We are nowhere close to running out of resources and their alternatives. Even with our current technology, we could easily support 10 times the amount of people as are alive, and that's a low ball estimate. Space? We got shitloads of undeveloped land. Food? Again, tons of space, and food is easy to produce; we can even grow this stuff in skyscrapers now, so it can expand upwards instead of just outwards. Water? We could desalinize the oceans. The impact we would make on the water levels would be trivial. Energy? Even something like oil we still have a huge amount of, if we would just go after it (look up shale oil). We don't use solar and wind because they really suck in comparison. It would be stupid to convert over to it so much when we still have all this better stuff to use. Air quality? We know how to clean it up. After all, nobody wants to breath that shit in all the time, not even the super rich. And letting it kill the rest of us off isn't going to help them in the least. And there's always expansion into other planets/space when we need to.
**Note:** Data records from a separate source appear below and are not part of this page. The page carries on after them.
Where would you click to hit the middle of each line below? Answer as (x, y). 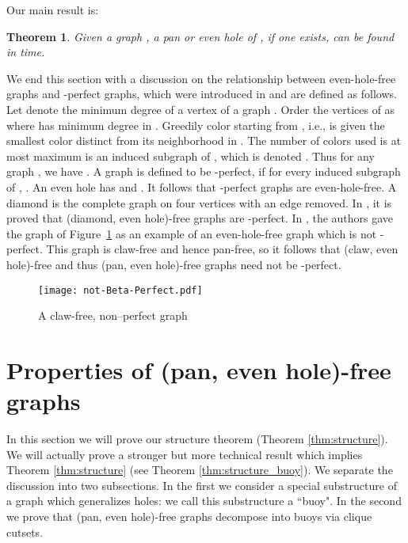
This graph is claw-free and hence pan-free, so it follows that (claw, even (222, 249)
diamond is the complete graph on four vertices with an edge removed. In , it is (199, 202)
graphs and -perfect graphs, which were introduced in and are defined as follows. (202, 94)
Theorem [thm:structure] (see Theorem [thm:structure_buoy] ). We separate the (200, 470)
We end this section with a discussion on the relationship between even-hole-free (201, 78)
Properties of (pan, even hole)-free (199, 369)
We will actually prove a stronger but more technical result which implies (185, 454)
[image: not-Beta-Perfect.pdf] (120, 290)

The main problem is that it would take a lot of effort/cooperation on our part, and we would also have to shove nature aside. Humanity as a whole doesn't hate nature by any extent; we just don't like it to get in the way most of the time. And you'd be hard pressed to find someone who want's to take the time and effort to set up and maintain all this infrastructure.

But it certainly is possible. All the technology is there.
« Last Edit: February 28, 2012, 12:08:39 am by Lagslayer »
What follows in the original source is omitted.